Lastly, if you’re planning a product launch, there are many automated ways to prepare for it ahead of time. For example, you can pre-log items into your ecommerce platform inventory and set them to “go live” on launch day. Meanwhile, top-rated email integrations can take care of key steps in the customer sales funnel—such as abandoned cart reminders and customized product suggestions based on shopper browsing history. All of these solutions allow your marketing team to spend more time improving your offering and the overall experience for your audience.
4. Customer Service
Unhappy customers are bad for business for many reasons. One of the most impactful is that unhappy customers can be more likely to share their disappointing experiences and interactions with their friends and/or via online reviews. Naturally, since it’s especially hard to win these people back, the easier route is simply to keep your existing customers happy—and automated tools can help you in this pursuit.

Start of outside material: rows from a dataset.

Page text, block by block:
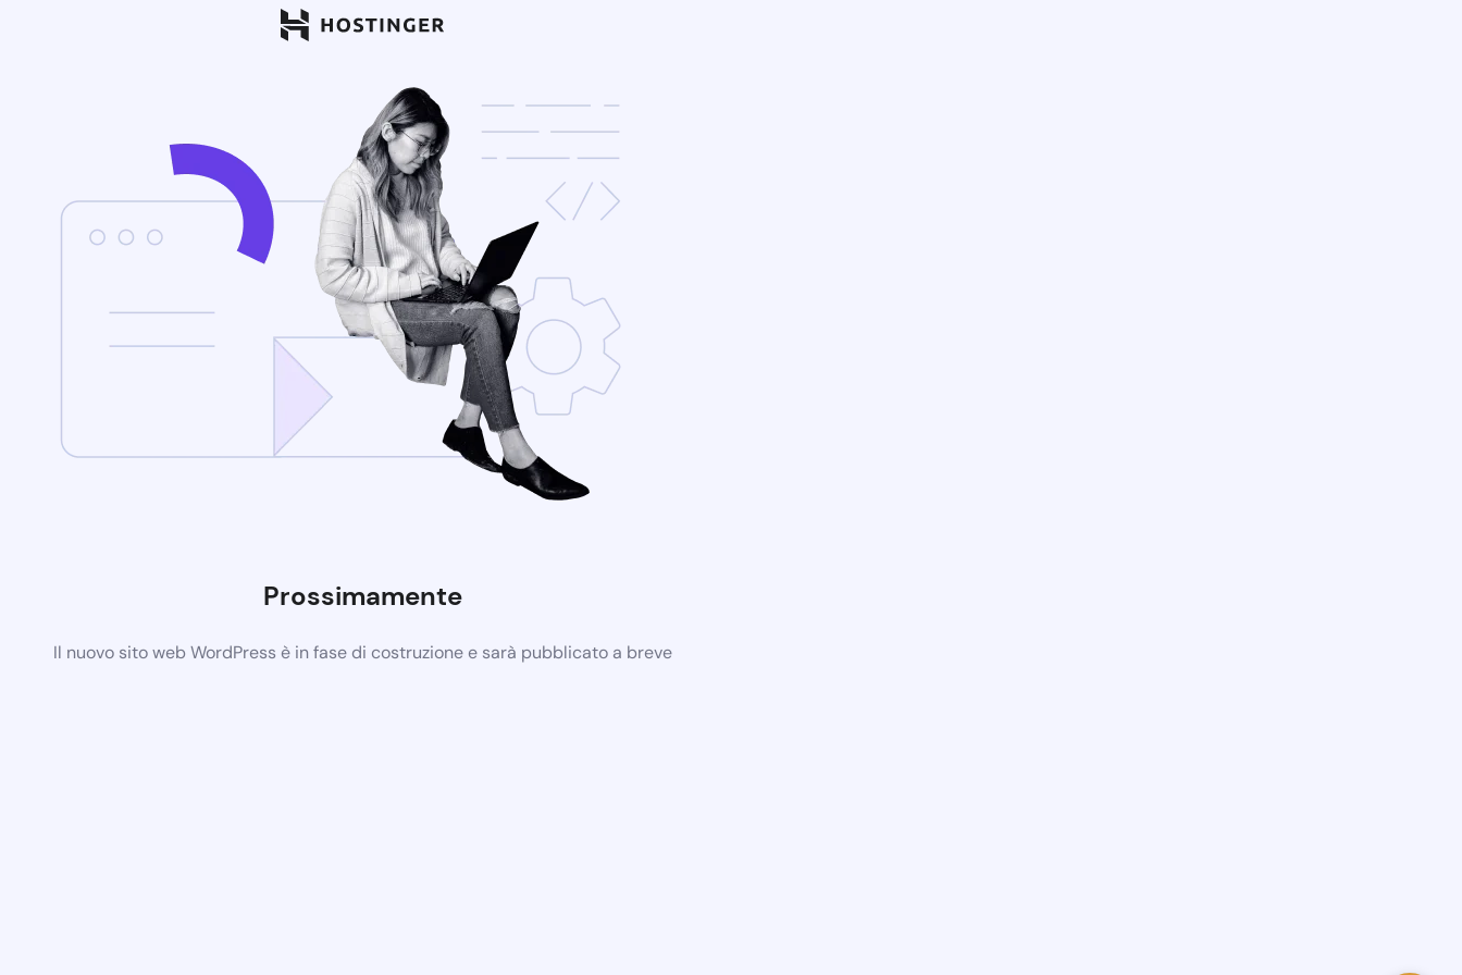
Prossimamente
Il nuovo sito web WordPress è in fase di costruzione e sarà pubblicato a breve
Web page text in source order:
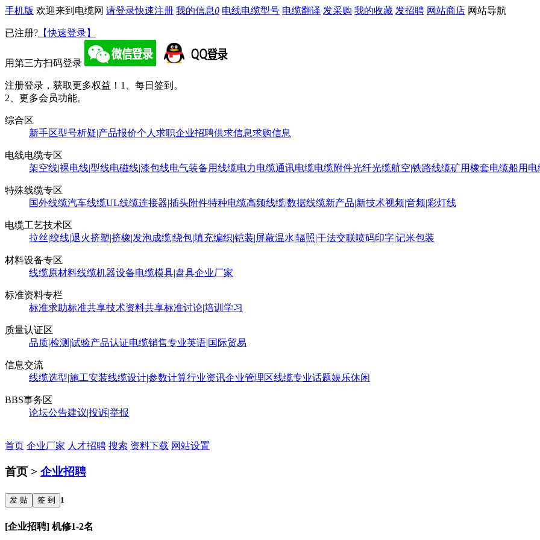
手机版 欢迎来到电缆网 请登录快速注册 我的信息0 电线电缆型号 电缆翻译 发采购 我的收藏 发招聘 网站商店 网站导航
已注册? 【快速登录】
用第三方扫码登录
注册登录，获取更多权益！ 1、每日签到。
2、更多会员功能。
综合区
新手区型号析疑|产品报价个人求职企业招聘供求信息求购信息
电线电缆专区
架空线|裸电线|型线电磁线|漆包线电气装备用线缆电力电缆通讯电缆电缆附件光纤光缆航空|铁路线缆矿用橡套电缆船用电
特殊线缆专区
国外线缆汽车线缆UL线缆连接器|插头附件特种电缆高频线缆|数据线缆新产品|新技术视频|音频|彩灯线
电缆工艺技术区
拉丝|绞线|退火挤塑|挤橡|发泡成缆|绕包|填充编织|铠装|屏蔽温水|辐照|干法交联喷码印字|记米包装
材料设备专区
线缆原材料线缆机器设备电缆模具|盘具企业厂家
标准资料专栏
标准求助标准共享技术资料共享标准讨论|培训学习
质量认证区
品质|检测|试验产品认证电缆销售专业英语|国际贸易
信息交流
线缆选型|施工安装线缆设计|参数计算行业资讯企业管理区线缆专业话题娱乐休闲
BBS事务区
论坛公告建议|投诉|举报
首页 企业厂家 人才招聘 搜索 资料下载 网站设置
首页 > 企业招聘
发 贴 签 到 1
[企业招聘] 机修1-2名
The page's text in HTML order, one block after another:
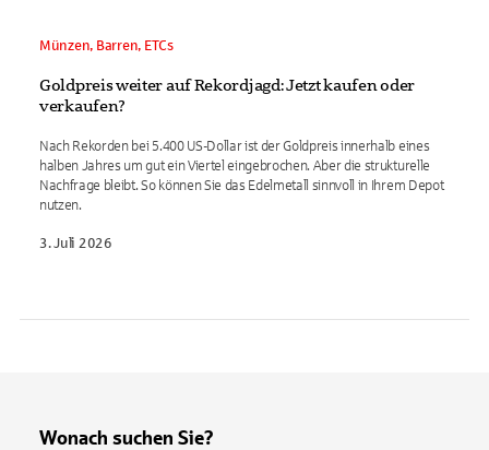
Münzen, Barren, ETCs
Goldpreis weiter auf Rekordjagd: Jetzt kaufen oder
verkaufen?
Nach Rekorden bei 5.400 US-Dollar ist der Goldpreis innerhalb eines
halben Jahres um gut ein Viertel eingebrochen. Aber die strukturelle
Nachfrage bleibt. So können Sie das Edelmetall sinnvoll in Ihrem Depot
nutzen.
3. Juli 2026
Wonach suchen Sie?
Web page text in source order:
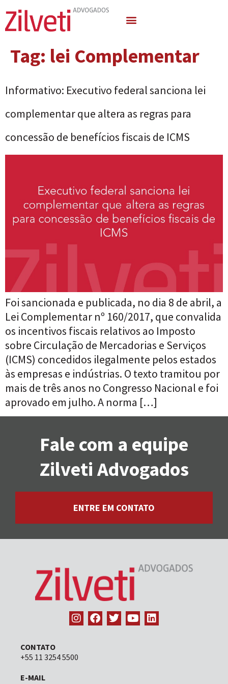
Tag: lei Complementar
Informativo: Executivo federal sanciona lei
complementar que altera as regras para
concessão de benefícios fiscais de ICMS
Foi sancionada e publicada, no dia 8 de abril, a
Lei Complementar nº 160/2017, que convalida
os incentivos fiscais relativos ao Imposto
sobre Circulação de Mercadorias e Serviços
(ICMS) concedidos ilegalmente pelos estados
às empresas e indústrias. O texto tramitou por
mais de três anos no Congresso Nacional e foi
aprovado em julho. A norma […]
Fale com a equipe
Zilveti Advogados
ENTRE EM CONTATO
CONTATO
+55 11 3254 5500
E-MAIL
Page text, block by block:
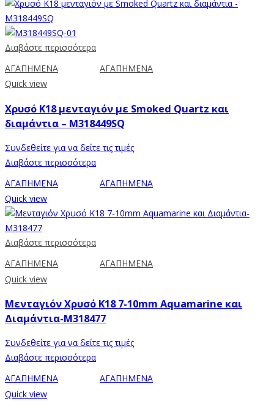
Διαβάστε περισσότερα
ΑΓΑΠΗΜΕΝΑ
ΑΓΑΠΗΜΕΝΑ
Quick view
Χρυσό Κ18 μενταγιόν με Smoked Quartz και
διαμάντια – M318449SQ
Συνδεθείτε για να δείτε τις τιμές
Διαβάστε περισσότερα
ΑΓΑΠΗΜΕΝΑ
ΑΓΑΠΗΜΕΝΑ
Quick view
Διαβάστε περισσότερα
ΑΓΑΠΗΜΕΝΑ
ΑΓΑΠΗΜΕΝΑ
Quick view
Μενταγιόν Χρυσό K18 7-10mm Aquamarine και
Διαμάντια-M318477
Συνδεθείτε για να δείτε τις τιμές
Διαβάστε περισσότερα
ΑΓΑΠΗΜΕΝΑ
ΑΓΑΠΗΜΕΝΑ
Quick view
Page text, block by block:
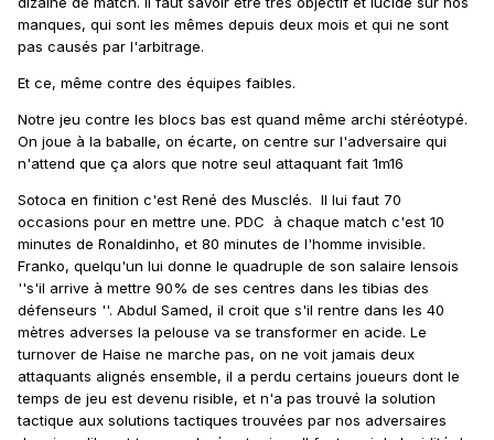
manques, qui sont les mêmes depuis deux mois et qui ne sont
pas causés par l'arbitrage.
Et ce, même contre des équipes faibles.
Notre jeu contre les blocs bas est quand même archi stéréotypé.
On joue à la baballe, on écarte, on centre sur l'adversaire qui
n'attend que ça alors que notre seul attaquant fait 1m16
Sotoca en finition c'est René des Musclés. Il lui faut 70
occasions pour en mettre une. PDC à chaque match c'est 10
minutes de Ronaldinho, et 80 minutes de l'homme invisible.
Franko, quelqu'un lui donne le quadruple de son salaire lensois
''s'il arrive à mettre 90% de ses centres dans les tibias des
défenseurs ''. Abdul Samed, il croit que s'il rentre dans les 40
mètres adverses la pelouse va se transformer en acide. Le
turnover de Haise ne marche pas, on ne voit jamais deux
attaquants alignés ensemble, il a perdu certains joueurs dont le
temps de jeu est devenu risible, et n'a pas trouvé la solution
tactique aux solutions tactiques trouvées par nos adversaires
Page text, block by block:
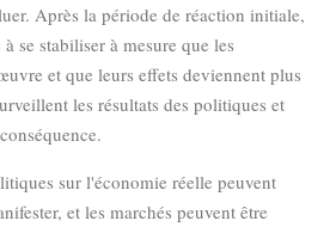
Après la période de réaction initiale,
se stabiliser à mesure que les
et que leurs effets deviennent plus
les résultats des politiques et
sur l'économie réelle peuvent
et les marchés peuvent être
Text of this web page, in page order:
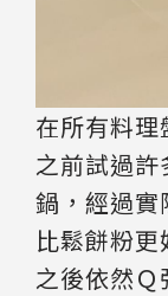
在所有料
之前試過
鍋，經過實
比鬆餅粉
之後依然Ｑ
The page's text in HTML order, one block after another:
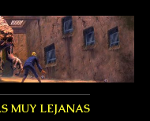
MUY LEJANAS

Before continuing, it’s important to remember that there is such a thing as too much automation, as replacing every single part of the customer journey with an AI-based human alternative can lead to diminishing returns. Instead, the most successful approaches combine the best of both worlds—a distinctive human touch with the processing and analytical capabilities of today’s best technology.
In other words, while most customers are happy to take care of routine issues and self-service tasks on their own, they still want to be able to opt for human intervention when they need fast, effective support for more complex issues—because nothing is more frustrating than a bot that doesn’t “get it.”
Anyway, one of the best use cases of customer service automation tools is for supporting the efforts of live representatives. For example, you can streamline your website and customer-facing communication channels to handle an assortment of minor tasks so that agents can tackle the heavier challenges. This means that chatbots can answer simple product questions, provide order statuses, and set up easy returns, while any issues that escalate beyond a chatbot’s capabilities can quickly be resolved by connecting customers to a live representative—or scheduling a callback for later.
Keep in mind that many system integrations can also manage the feedback process for you by requesting a post-purchase review from your customers via email or text. These same tools can gather and analyze all of the incoming data to provide you with an overview of the areas in which your business is doing well as well as the areas in which your customer service can improve.